- [What is required]
Restate word for word the lines from the one bearing "Maximizing the probability" through the end of the entries below, and leave every picture out.

- [Records excerpted from a collection]
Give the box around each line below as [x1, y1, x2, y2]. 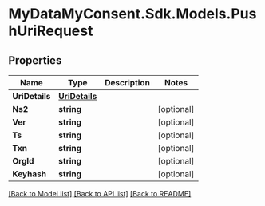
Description [105, 77, 150, 88]
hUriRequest [8, 22, 93, 40]
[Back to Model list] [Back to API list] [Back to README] [8, 189, 192, 198]
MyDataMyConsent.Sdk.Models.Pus [8, 5, 257, 23]
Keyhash [12, 168, 46, 180]
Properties [8, 53, 62, 67]
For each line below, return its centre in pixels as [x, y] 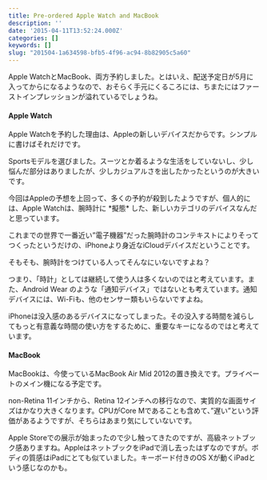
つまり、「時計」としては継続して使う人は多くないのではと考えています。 [128, 279]
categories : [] [34, 38]
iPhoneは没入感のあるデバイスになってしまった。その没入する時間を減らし [131, 316]
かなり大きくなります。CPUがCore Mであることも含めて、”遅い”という [137, 411]
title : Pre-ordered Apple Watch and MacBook [84, 16]
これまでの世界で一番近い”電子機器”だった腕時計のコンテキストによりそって [133, 235]
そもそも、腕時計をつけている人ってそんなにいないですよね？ [109, 262]
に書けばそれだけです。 [47, 144]
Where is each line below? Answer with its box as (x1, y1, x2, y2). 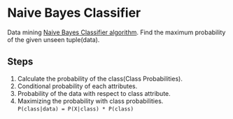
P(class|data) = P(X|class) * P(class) (17, 105, 134, 113)
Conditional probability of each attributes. (17, 82, 138, 90)
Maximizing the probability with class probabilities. (17, 97, 164, 105)
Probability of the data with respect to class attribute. (17, 89, 171, 97)
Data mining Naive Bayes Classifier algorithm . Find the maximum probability (7, 28, 226, 36)
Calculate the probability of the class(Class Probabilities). (17, 74, 183, 83)
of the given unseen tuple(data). (7, 35, 100, 43)
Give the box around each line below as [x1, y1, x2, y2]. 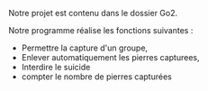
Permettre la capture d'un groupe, [21, 42, 149, 53]
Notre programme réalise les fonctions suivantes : [8, 25, 194, 35]
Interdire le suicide [21, 62, 91, 72]
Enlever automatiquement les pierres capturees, [21, 52, 200, 62]
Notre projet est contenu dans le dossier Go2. [8, 8, 178, 18]
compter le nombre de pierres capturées [21, 71, 172, 82]
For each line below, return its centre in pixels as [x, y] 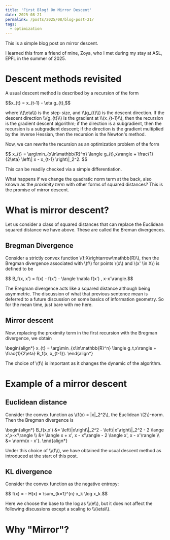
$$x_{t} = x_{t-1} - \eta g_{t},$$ [38, 103]
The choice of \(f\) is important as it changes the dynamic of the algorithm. [83, 363]
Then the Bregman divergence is [39, 420]
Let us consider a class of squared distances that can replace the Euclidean [84, 224]
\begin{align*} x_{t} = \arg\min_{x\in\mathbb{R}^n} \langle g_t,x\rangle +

- [Task answer]
Maximizing the probability with class probabilities. (17, 97, 164, 105)
Probability of the data with respect to class attribute. (17, 89, 171, 97)
Data mining Naive Bayes Classifier algorithm . Find the maximum probability (7, 28, 226, 36)
Calculate the probability of the class(Class Probabilities). (17, 74, 183, 83)
of the given unseen tuple(data). (7, 35, 100, 43)
Give the box around each line below as [x1, y1, x2, y2]. 
Permettre la capture d'un groupe, [21, 42, 149, 53]
Notre programme réalise les fonctions suivantes : [8, 25, 194, 35]
Interdire le suicide [21, 62, 91, 72]
Enlever automatiquement les pierres capturees, [21, 52, 200, 62]
Notre projet est contenu dans le dossier Go2. [8, 8, 178, 18]
compter le nombre de pierres capturées [21, 71, 172, 82]
For each line below, return its centre in pixels as [x, y] 
$$x_{t} = x_{t-1} - \eta g_{t},$$ [38, 103]
The choice of \(f\) is important as it changes the dynamic of the algorithm. [83, 363]
Then the Bregman divergence is [39, 420]
Let us consider a class of squared distances that can replace the Euclidean [84, 224]
\begin{align*} x_{t} = \arg\min_{x\in\mathbb{R}^n} \langle g_t,x\rangle +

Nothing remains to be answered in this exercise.